*** Opening DATA IN THIS EXERCISE ***
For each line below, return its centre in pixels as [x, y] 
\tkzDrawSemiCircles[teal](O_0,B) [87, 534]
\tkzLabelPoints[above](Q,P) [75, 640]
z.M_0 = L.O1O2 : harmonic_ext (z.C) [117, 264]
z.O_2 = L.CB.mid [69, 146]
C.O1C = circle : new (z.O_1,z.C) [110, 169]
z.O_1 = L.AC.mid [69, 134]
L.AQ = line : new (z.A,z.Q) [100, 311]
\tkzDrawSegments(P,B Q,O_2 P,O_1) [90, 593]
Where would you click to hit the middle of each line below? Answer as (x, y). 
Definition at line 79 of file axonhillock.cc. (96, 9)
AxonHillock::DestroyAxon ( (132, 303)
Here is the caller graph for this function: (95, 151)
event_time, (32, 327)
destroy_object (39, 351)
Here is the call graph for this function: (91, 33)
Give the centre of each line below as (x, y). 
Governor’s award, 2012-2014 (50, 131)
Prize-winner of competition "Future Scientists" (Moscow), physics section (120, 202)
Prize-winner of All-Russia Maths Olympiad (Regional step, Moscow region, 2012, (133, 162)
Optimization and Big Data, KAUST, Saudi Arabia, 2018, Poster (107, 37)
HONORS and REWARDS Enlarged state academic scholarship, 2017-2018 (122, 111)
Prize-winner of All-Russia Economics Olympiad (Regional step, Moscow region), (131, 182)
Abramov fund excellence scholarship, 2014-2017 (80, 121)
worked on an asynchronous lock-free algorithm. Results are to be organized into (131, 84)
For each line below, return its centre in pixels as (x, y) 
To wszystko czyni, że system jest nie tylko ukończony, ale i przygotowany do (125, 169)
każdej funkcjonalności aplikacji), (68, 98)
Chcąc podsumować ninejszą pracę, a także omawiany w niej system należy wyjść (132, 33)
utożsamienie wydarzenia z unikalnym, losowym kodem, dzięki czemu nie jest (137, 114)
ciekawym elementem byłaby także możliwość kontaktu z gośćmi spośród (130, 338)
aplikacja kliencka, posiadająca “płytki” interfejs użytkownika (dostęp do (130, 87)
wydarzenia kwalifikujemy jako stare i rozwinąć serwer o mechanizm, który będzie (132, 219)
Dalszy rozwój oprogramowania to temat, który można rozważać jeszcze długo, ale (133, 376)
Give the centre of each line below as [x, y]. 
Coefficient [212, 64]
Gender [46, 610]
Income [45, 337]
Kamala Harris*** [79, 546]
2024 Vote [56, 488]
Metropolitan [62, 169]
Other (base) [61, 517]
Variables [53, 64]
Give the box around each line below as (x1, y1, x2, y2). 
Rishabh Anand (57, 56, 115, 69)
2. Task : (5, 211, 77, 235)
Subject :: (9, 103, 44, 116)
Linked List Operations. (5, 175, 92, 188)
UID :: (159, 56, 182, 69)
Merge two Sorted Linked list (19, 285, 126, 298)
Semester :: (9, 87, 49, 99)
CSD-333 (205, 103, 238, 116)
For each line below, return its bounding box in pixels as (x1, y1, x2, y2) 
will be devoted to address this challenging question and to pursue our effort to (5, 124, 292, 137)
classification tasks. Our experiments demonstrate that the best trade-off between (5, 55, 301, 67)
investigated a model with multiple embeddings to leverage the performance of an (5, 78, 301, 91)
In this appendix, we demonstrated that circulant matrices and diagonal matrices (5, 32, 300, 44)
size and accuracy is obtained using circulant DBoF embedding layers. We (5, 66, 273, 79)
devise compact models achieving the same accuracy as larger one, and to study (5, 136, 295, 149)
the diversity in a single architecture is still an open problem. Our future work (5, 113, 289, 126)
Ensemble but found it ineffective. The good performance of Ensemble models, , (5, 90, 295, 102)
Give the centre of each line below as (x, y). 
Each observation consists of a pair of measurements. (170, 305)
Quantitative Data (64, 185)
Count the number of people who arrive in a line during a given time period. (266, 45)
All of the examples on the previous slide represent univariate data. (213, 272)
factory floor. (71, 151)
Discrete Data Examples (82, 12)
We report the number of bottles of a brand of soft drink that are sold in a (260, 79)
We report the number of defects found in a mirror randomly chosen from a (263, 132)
*** Closing DATA IN THIS EXERCISE ***
* WHAT TO WORK ON *
Repeat all of the records above exactly as they appear.

* OUTPUT BELOW *
For each line below, return its centre in pixels as [x, y] 
\tkzDrawSemiCircles[teal](O_0,B) [87, 534]
\tkzLabelPoints[above](Q,P) [75, 640]
z.M_0 = L.O1O2 : harmonic_ext (z.C) [117, 264]
z.O_2 = L.CB.mid [69, 146]
C.O1C = circle : new (z.O_1,z.C) [110, 169]
z.O_1 = L.AC.mid [69, 134]
L.AQ = line : new (z.A,z.Q) [100, 311]
\tkzDrawSegments(P,B Q,O_2 P,O_1) [90, 593]
Where would you click to hit the middle of each line below? Answer as (x, y). 
Definition at line 79 of file axonhillock.cc. (96, 9)
AxonHillock::DestroyAxon ( (132, 303)
Here is the caller graph for this function: (95, 151)
event_time, (32, 327)
destroy_object (39, 351)
Here is the call graph for this function: (91, 33)
Give the centre of each line below as (x, y). 
Governor’s award, 2012-2014 (50, 131)
Prize-winner of competition "Future Scientists" (Moscow), physics section (120, 202)
Prize-winner of All-Russia Maths Olympiad (Regional step, Moscow region, 2012, (133, 162)
Optimization and Big Data, KAUST, Saudi Arabia, 2018, Poster (107, 37)
HONORS and REWARDS Enlarged state academic scholarship, 2017-2018 (122, 111)
Prize-winner of All-Russia Economics Olympiad (Regional step, Moscow region), (131, 182)
Abramov fund excellence scholarship, 2014-2017 (80, 121)
worked on an asynchronous lock-free algorithm. Results are to be organized into (131, 84)
For each line below, return its centre in pixels as (x, y) 
To wszystko czyni, że system jest nie tylko ukończony, ale i przygotowany do (125, 169)
każdej funkcjonalności aplikacji), (68, 98)
Chcąc podsumować ninejszą pracę, a także omawiany w niej system należy wyjść (132, 33)
utożsamienie wydarzenia z unikalnym, losowym kodem, dzięki czemu nie jest (137, 114)
ciekawym elementem byłaby także możliwość kontaktu z gośćmi spośród (130, 338)
aplikacja kliencka, posiadająca “płytki” interfejs użytkownika (dostęp do (130, 87)
wydarzenia kwalifikujemy jako stare i rozwinąć serwer o mechanizm, który będzie (132, 219)
Dalszy rozwój oprogramowania to temat, który można rozważać jeszcze długo, ale (133, 376)
Give the centre of each line below as [x, y]. 
Coefficient [212, 64]
Gender [46, 610]
Income [45, 337]
Kamala Harris*** [79, 546]
2024 Vote [56, 488]
Metropolitan [62, 169]
Other (base) [61, 517]
Variables [53, 64]
Give the box around each line below as (x1, y1, x2, y2). 
Rishabh Anand (57, 56, 115, 69)
2. Task : (5, 211, 77, 235)
Subject :: (9, 103, 44, 116)
Linked List Operations. (5, 175, 92, 188)
UID :: (159, 56, 182, 69)
Merge two Sorted Linked list (19, 285, 126, 298)
Semester :: (9, 87, 49, 99)
CSD-333 (205, 103, 238, 116)
For each line below, return its bounding box in pixels as (x1, y1, x2, y2) 
will be devoted to address this challenging question and to pursue our effort to (5, 124, 292, 137)
classification tasks. Our experiments demonstrate that the best trade-off between (5, 55, 301, 67)
investigated a model with multiple embeddings to leverage the performance of an (5, 78, 301, 91)
In this appendix, we demonstrated that circulant matrices and diagonal matrices (5, 32, 300, 44)
size and accuracy is obtained using circulant DBoF embedding layers. We (5, 66, 273, 79)
devise compact models achieving the same accuracy as larger one, and to study (5, 136, 295, 149)
the diversity in a single architecture is still an open problem. Our future work (5, 113, 289, 126)
Ensemble but found it ineffective. The good performance of Ensemble models, , (5, 90, 295, 102)
Give the centre of each line below as (x, y). 
Each observation consists of a pair of measurements. (170, 305)
Quantitative Data (64, 185)
Count the number of people who arrive in a line during a given time period. (266, 45)
All of the examples on the previous slide represent univariate data. (213, 272)
factory floor. (71, 151)
Discrete Data Examples (82, 12)
We report the number of bottles of a brand of soft drink that are sold in a (260, 79)
We report the number of defects found in a mirror randomly chosen from a (263, 132)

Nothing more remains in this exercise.